Ja ich gucke immer ingame wie der unterschied so ist  also On/Off  

Also in ReShade 
fidelity fx : auf 500 
Curves: auf 250  
 ist genau richtig  


85° ist doch gut,  also ingame bin ich derzeit meist immer mit 70/72° unterwegs  @stock allerdings


----------



## sifusanders (25. Oktober 2019)

JSXShadow schrieb:


> Naja, ALC hat mir nen GPX-Pro geschickt. Keine Ahnung, aber ggf. war das auch nur der Aufsatz für nen anderen Eiswolf, z.b. für ne RTX2080Ti und die Pumpen unterscheiden sich ggf. aber das ist nur Spekulation.
> 
> Hab wie immer einen Strich WLP in die Mitte und dann noch einen Klecks an jede Ecke gesetzt. Ruhig lieber ein bissl mehr als zu wenig, zu wenig ist immer schlecht für die Performance, zu viel macht nur Sauerei, kostet aber keine Temps.
> 
> Hab wie immer alle Schrauben über Kreuz angezogen, also von einer Seite zur nächsten, aber die 4 inneren Schrauben fürs Package hab ich untereinander nach den anderen Schrauben angezogen. Also erst die äußeren eine Umdrehung, dann die vom package, dann wieder die äüßeren, usw. ... bis alles fest saß. Da auch die Pads zw. Plate und PCB relativ dick sind musst du da ordentlich und gleichmäßig nachziehen, bei mir schiebt sich die Plate erst gegen Ende in die korrekte Lage (dann wenn der Anpressdruck die Pads gut quetscht).
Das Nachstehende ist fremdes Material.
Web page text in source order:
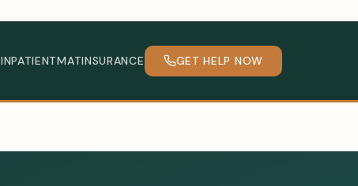
INPATIENTMATINSURANCE GET HELP NOW
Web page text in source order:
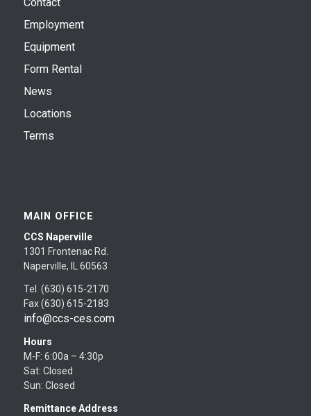
Employment
Equipment
Form Rental
News
Locations
Terms
MAIN OFFICE
CCS Naperville
1301 Frontenac Rd.
Naperville, IL 60563
Tel. (630) 615-2170
Fax (630) 615-2183
info@ccs-ces.com
Hours
M-F: 6:00a – 4:30p
Sat: Closed
Sun: Closed
Remittance Address
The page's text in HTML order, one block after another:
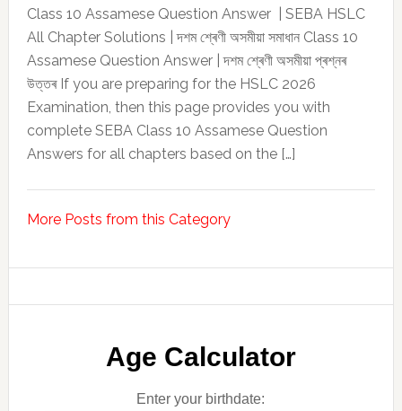
Class 10 Assamese Question Answer | SEBA HSLC
All Chapter Solutions | দশম শ্ৰেণী অসমীয়া সমাধান Class 10
Assamese Question Answer | দশম শ্ৰেণী অসমীয়া প্ৰশ্নৰ
উত্তৰ If you are preparing for the HSLC 2026
Examination, then this page provides you with
complete SEBA Class 10 Assamese Question
Answers for all chapters based on the […]
More Posts from this Category
Age Calculator
Enter your birthdate:
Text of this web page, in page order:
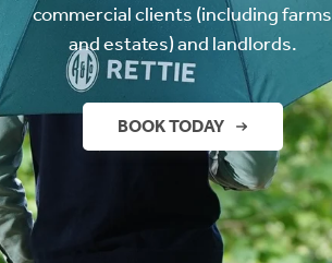
commercial clients (including farms
and estates) and landlords.
BOOK TODAY
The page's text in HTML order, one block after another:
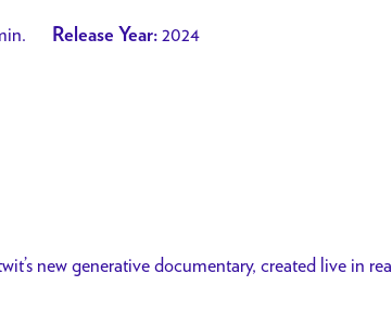
Release Year: 2024
new generative documentary, created live in real
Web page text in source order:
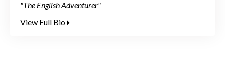
"The English Adventurer"
View Full Bio
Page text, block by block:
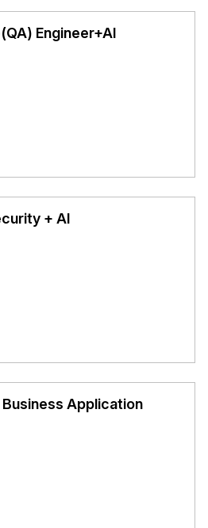
Engineer+AI
+ AI
Application
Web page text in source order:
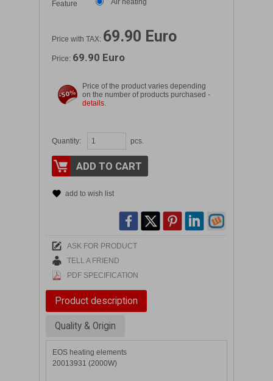
Feature Air heating
Price with TAX: 69.90 Euro
Price: 69.90 Euro
Price of the product varies depending
on the number of products purchased -
details.
Quantity: pcs.
ADD TO CART
add to wish list
ASK FOR PRODUCT
TELL A FRIEND
PDF SPECIFICATION
Product description
Quality & Origin
EOS heating elements
20013931 (2000W)

Alphacool hat geantwortet, ich soll denen auch, wie Du, den Block zurückschicken. Habe leider keine austausch GPU und muss wohl daher eine Woche oder so ohne PC auskommen ;(


----------



## RX480 (25. Oktober 2019)

Wünsch Dir genauso ein aha-Erlebnis wie bei Shadow!
(über den Service bei ALC kann man net meckern)


----------



## JSXShadow (25. Oktober 2019)

sifusanders schrieb:


> Alphacool hat geantwortet, ich soll denen auch, wie Du, den Block zurückschicken. Habe leider keine austausch GPU und muss wohl daher eine Woche oder so ohne PC auskommen ;(



Schicken dir den neuen Block nicht erst zu? Das ist ja doof...


----------



## Gurdi (25. Oktober 2019)

JSXShadow schrieb:


> Na, ReShade benutze ich meistens erst spaeter, erstmal sehen, was das Game alleine kann
> 
> PS: Hab durch die bessere Kühlung auch mein Setting angepasst. Laufe jetzt im Wattman bei 2074Mhz und 1038mV, das resultiert in ung. 2040Mhz bei 1043mV, aber der Unterschied ist größer als ich dachte, gab einen guten Performance-Schub und im FireStrike Ultra-Stresstest bleib ich noch unter 85° bei minimalen Lüftersettings. Meine CPU-Temp ist seit dem Wechsel des Blocks auch um 9° gefallen roflmao...da sieht man mal wieder, dass jede Komponente eines kreislaufs entscheidend sein kann



Wow 2074 bei 1038 das ist ja Imba


----------



## BladeTNT (25. Oktober 2019)

Also der neue Treiber ist irgendwie mist,

kann meine Karte nicht mehr richtig  OC
Sobald ich höher als 1800Mhz gehe laufen alle game nur noch mit 1630MHz.. sprich weniger FPS  mit OC als @stock...  vorher konnte man das einfach umgehen indem man nach jeden Windows start seine Settings neu läd aber das geht nicht mehr. bzw werden nicht richtig  übernommen :-/


----------



## JSXShadow (25. Oktober 2019)

Gurdi schrieb:


> Wow 2074 bei 1038 das ist ja Imba



Ha das wre geil, da hab ich eine 1 mit der 0 verwechselt 

@BladeTNT willkommen im Club, den Fehler hatten viele von uns schon vor vielen Treiber-Versionen. Du musst dir das MorePowerTool organisieren und unter Frequenzy deine Taktrate einstellen und das dann so in die Registry schreiben, dann nimmt der Wattman die Settings auch wieder an. Anders gibts keinen Weg drumherum.


----------



## BladeTNT (25. Oktober 2019)

JSXShadow schrieb:


> @BladeTNT willkommen im Club, den Fehler hatten viele von uns schon vor vielen Treiber-Versionen. Du musst dir das MorePowerTool organisieren und unter Frequenzy deine Taktrate einstellen und das dann so in die Registry schreiben, dann nimmt der Wattman die Settings auch wieder an. Anders gibts keinen Weg drumherum.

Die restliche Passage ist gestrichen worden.